Aim of the task - Each record should appear again in the response exactly as it does in the original.

*** Exercise data ***

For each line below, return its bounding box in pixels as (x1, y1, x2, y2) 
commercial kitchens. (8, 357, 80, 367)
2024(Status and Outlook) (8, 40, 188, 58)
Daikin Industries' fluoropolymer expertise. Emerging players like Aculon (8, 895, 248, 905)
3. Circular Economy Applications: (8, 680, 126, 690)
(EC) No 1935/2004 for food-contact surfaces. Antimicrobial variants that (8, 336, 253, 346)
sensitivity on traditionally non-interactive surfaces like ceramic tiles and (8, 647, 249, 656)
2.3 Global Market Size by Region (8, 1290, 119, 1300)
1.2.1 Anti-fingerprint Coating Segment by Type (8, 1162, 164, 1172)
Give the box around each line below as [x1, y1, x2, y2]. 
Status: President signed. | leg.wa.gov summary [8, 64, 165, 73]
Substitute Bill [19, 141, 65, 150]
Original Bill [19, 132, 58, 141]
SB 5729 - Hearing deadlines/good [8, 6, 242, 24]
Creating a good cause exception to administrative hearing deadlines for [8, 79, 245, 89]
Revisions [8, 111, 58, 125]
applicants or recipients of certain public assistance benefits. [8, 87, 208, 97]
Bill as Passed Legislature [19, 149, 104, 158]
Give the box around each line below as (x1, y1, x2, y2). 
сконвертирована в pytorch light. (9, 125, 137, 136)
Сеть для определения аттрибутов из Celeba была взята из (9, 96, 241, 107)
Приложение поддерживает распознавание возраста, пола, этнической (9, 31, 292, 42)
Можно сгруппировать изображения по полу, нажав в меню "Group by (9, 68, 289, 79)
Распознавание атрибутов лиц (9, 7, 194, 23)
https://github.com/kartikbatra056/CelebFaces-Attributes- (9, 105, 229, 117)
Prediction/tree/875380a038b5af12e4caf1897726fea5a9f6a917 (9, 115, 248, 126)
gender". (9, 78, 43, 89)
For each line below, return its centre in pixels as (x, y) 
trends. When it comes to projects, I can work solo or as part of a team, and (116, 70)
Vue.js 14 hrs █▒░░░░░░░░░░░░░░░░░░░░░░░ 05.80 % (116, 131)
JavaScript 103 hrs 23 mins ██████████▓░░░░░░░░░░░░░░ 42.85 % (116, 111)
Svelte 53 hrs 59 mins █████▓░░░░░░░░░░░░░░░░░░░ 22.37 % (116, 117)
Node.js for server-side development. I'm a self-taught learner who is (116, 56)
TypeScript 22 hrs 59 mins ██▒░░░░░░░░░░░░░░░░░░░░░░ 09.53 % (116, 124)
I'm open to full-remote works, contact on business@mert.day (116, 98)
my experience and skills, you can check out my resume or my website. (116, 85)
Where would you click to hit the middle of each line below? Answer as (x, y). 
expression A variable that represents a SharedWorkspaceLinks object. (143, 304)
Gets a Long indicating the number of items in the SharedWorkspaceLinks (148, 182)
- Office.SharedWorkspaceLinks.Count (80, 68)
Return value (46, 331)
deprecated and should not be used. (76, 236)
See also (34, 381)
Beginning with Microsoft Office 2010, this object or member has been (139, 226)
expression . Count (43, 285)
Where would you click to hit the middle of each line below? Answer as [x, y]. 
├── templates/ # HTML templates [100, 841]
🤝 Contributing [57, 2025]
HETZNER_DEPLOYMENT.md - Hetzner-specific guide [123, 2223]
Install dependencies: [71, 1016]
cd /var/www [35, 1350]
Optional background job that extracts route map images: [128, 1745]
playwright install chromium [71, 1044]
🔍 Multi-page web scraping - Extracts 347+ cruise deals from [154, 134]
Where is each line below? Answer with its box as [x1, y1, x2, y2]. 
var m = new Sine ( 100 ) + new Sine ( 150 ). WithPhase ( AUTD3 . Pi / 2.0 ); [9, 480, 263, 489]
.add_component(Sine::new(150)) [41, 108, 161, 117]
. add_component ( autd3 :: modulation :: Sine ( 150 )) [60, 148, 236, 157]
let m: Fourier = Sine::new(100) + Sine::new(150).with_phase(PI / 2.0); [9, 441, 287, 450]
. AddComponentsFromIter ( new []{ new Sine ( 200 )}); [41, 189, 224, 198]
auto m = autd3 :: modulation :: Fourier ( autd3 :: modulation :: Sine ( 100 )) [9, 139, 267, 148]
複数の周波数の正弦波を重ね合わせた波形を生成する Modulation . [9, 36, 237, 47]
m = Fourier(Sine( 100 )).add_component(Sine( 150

*** End of Exercise data ***

Output -
For each line below, return its bounding box in pixels as (x1, y1, x2, y2) 
commercial kitchens. (8, 357, 80, 367)
2024(Status and Outlook) (8, 40, 188, 58)
Daikin Industries' fluoropolymer expertise. Emerging players like Aculon (8, 895, 248, 905)
3. Circular Economy Applications: (8, 680, 126, 690)
(EC) No 1935/2004 for food-contact surfaces. Antimicrobial variants that (8, 336, 253, 346)
sensitivity on traditionally non-interactive surfaces like ceramic tiles and (8, 647, 249, 656)
2.3 Global Market Size by Region (8, 1290, 119, 1300)
1.2.1 Anti-fingerprint Coating Segment by Type (8, 1162, 164, 1172)
Give the box around each line below as [x1, y1, x2, y2]. 
Status: President signed. | leg.wa.gov summary [8, 64, 165, 73]
Substitute Bill [19, 141, 65, 150]
Original Bill [19, 132, 58, 141]
SB 5729 - Hearing deadlines/good [8, 6, 242, 24]
Creating a good cause exception to administrative hearing deadlines for [8, 79, 245, 89]
Revisions [8, 111, 58, 125]
applicants or recipients of certain public assistance benefits. [8, 87, 208, 97]
Bill as Passed Legislature [19, 149, 104, 158]
Give the box around each line below as (x1, y1, x2, y2). 
сконвертирована в pytorch light. (9, 125, 137, 136)
Сеть для определения аттрибутов из Celeba была взята из (9, 96, 241, 107)
Приложение поддерживает распознавание возраста, пола, этнической (9, 31, 292, 42)
Можно сгруппировать изображения по полу, нажав в меню "Group by (9, 68, 289, 79)
Распознавание атрибутов лиц (9, 7, 194, 23)
https://github.com/kartikbatra056/CelebFaces-Attributes- (9, 105, 229, 117)
Prediction/tree/875380a038b5af12e4caf1897726fea5a9f6a917 (9, 115, 248, 126)
gender". (9, 78, 43, 89)
For each line below, return its centre in pixels as (x, y) 
trends. When it comes to projects, I can work solo or as part of a team, and (116, 70)
Vue.js 14 hrs █▒░░░░░░░░░░░░░░░░░░░░░░░ 05.80 % (116, 131)
JavaScript 103 hrs 23 mins ██████████▓░░░░░░░░░░░░░░ 42.85 % (116, 111)
Svelte 53 hrs 59 mins █████▓░░░░░░░░░░░░░░░░░░░ 22.37 % (116, 117)
Node.js for server-side development. I'm a self-taught learner who is (116, 56)
TypeScript 22 hrs 59 mins ██▒░░░░░░░░░░░░░░░░░░░░░░ 09.53 % (116, 124)
I'm open to full-remote works, contact on business@mert.day (116, 98)
my experience and skills, you can check out my resume or my website. (116, 85)
Where would you click to hit the middle of each line below? Answer as (x, y). 
expression A variable that represents a SharedWorkspaceLinks object. (143, 304)
Gets a Long indicating the number of items in the SharedWorkspaceLinks (148, 182)
- Office.SharedWorkspaceLinks.Count (80, 68)
Return value (46, 331)
deprecated and should not be used. (76, 236)
See also (34, 381)
Beginning with Microsoft Office 2010, this object or member has been (139, 226)
expression . Count (43, 285)
Where would you click to hit the middle of each line below? Answer as [x, y]. 
├── templates/ # HTML templates [100, 841]
🤝 Contributing [57, 2025]
HETZNER_DEPLOYMENT.md - Hetzner-specific guide [123, 2223]
Install dependencies: [71, 1016]
cd /var/www [35, 1350]
Optional background job that extracts route map images: [128, 1745]
playwright install chromium [71, 1044]
🔍 Multi-page web scraping - Extracts 347+ cruise deals from [154, 134]
Where is each line below? Answer with its box as [x1, y1, x2, y2]. 
var m = new Sine ( 100 ) + new Sine ( 150 ). WithPhase ( AUTD3 . Pi / 2.0 ); [9, 480, 263, 489]
.add_component(Sine::new(150)) [41, 108, 161, 117]
. add_component ( autd3 :: modulation :: Sine ( 150 )) [60, 148, 236, 157]
let m: Fourier = Sine::new(100) + Sine::new(150).with_phase(PI / 2.0); [9, 441, 287, 450]
. AddComponentsFromIter ( new []{ new Sine ( 200 )}); [41, 189, 224, 198]
auto m = autd3 :: modulation :: Fourier ( autd3 :: modulation :: Sine ( 100 )) [9, 139, 267, 148]
複数の周波数の正弦波を重ね合わせた波形を生成する Modulation . [9, 36, 237, 47]
m = Fourier(Sine( 100 )).add_component(Sine( 150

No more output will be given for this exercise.